Entries taken from a collection:
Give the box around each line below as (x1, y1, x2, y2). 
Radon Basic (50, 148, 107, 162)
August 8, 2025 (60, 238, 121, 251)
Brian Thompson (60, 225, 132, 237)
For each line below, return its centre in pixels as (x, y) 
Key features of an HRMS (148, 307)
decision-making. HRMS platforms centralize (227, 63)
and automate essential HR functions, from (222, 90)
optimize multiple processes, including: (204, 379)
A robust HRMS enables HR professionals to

--

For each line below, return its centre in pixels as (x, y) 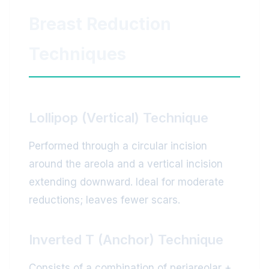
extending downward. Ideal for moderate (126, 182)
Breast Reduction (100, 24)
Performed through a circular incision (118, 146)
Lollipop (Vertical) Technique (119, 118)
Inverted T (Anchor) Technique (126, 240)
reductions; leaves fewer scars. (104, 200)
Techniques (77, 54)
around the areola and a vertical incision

● Exercise details
Copy out, word for word, the part of the entries above that begins at the line with "Give the box" and ends at the line with "optimize multiple processes, including: (204, 379)", including both.

● Your solution
Give the box around each line below as (x1, y1, x2, y2). 
Radon Basic (50, 148, 107, 162)
August 8, 2025 (60, 238, 121, 251)
Brian Thompson (60, 225, 132, 237)
For each line below, return its centre in pixels as (x, y) 
Key features of an HRMS (148, 307)
decision-making. HRMS platforms centralize (227, 63)
and automate essential HR functions, from (222, 90)
optimize multiple processes, including: (204, 379)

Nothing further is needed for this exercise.